*** Block opens ***

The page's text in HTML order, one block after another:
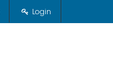
Login
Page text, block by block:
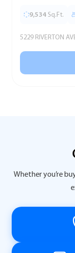
9,534 Sq.Ft.
5229 RIVERTON
Whether you’re
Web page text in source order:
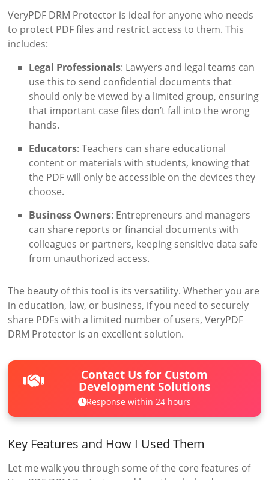
VeryPDF DRM Protector is ideal for anyone who needs
to protect PDF files and restrict access to them. This
includes:
Legal Professionals: Lawyers and legal teams can
use this to send confidential documents that
should only be viewed by a limited group, ensuring
that important case files don’t fall into the wrong
hands.
Educators: Teachers can share educational
content or materials with students, knowing that
the PDF will only be accessible on the devices they
choose.
Business Owners: Entrepreneurs and managers
can share reports or financial documents with
colleagues or partners, keeping sensitive data safe
from unauthorized access.
The beauty of this tool is its versatility. Whether you are
in education, law, or business, if you need to securely
share PDFs with a limited number of users, VeryPDF
DRM Protector is an excellent solution.
Contact Us for Custom
Development Solutions
Response within 24 hours
Key Features and How I Used Them
Let me walk you through some of the core features of
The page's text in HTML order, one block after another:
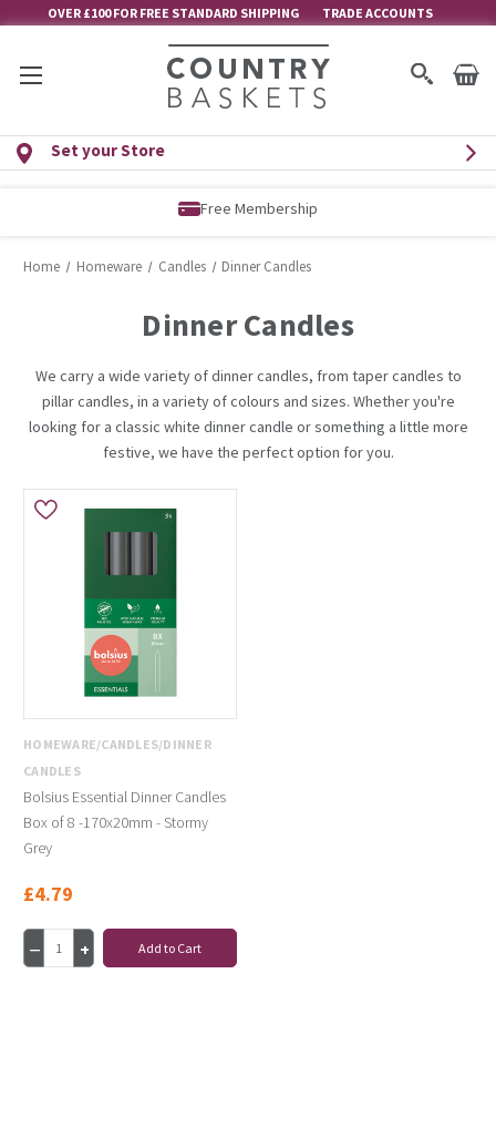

*** Block closes ***

ACTION ITEM: Print the whole listing again exactly, please. No pictures.

ANSWER SPACE:
The page's text in HTML order, one block after another:
Login
Page text, block by block:
9,534 Sq.Ft.
5229 RIVERTON
Whether you’re
Web page text in source order:
VeryPDF DRM Protector is ideal for anyone who needs
to protect PDF files and restrict access to them. This
includes:
Legal Professionals: Lawyers and legal teams can
use this to send confidential documents that
should only be viewed by a limited group, ensuring
that important case files don’t fall into the wrong
hands.
Educators: Teachers can share educational
content or materials with students, knowing that
the PDF will only be accessible on the devices they
choose.
Business Owners: Entrepreneurs and managers
can share reports or financial documents with
colleagues or partners, keeping sensitive data safe
from unauthorized access.
The beauty of this tool is its versatility. Whether you are
in education, law, or business, if you need to securely
share PDFs with a limited number of users, VeryPDF
DRM Protector is an excellent solution.
Contact Us for Custom
Development Solutions
Response within 24 hours
Key Features and How I Used Them
Let me walk you through some of the core features of
The page's text in HTML order, one block after another:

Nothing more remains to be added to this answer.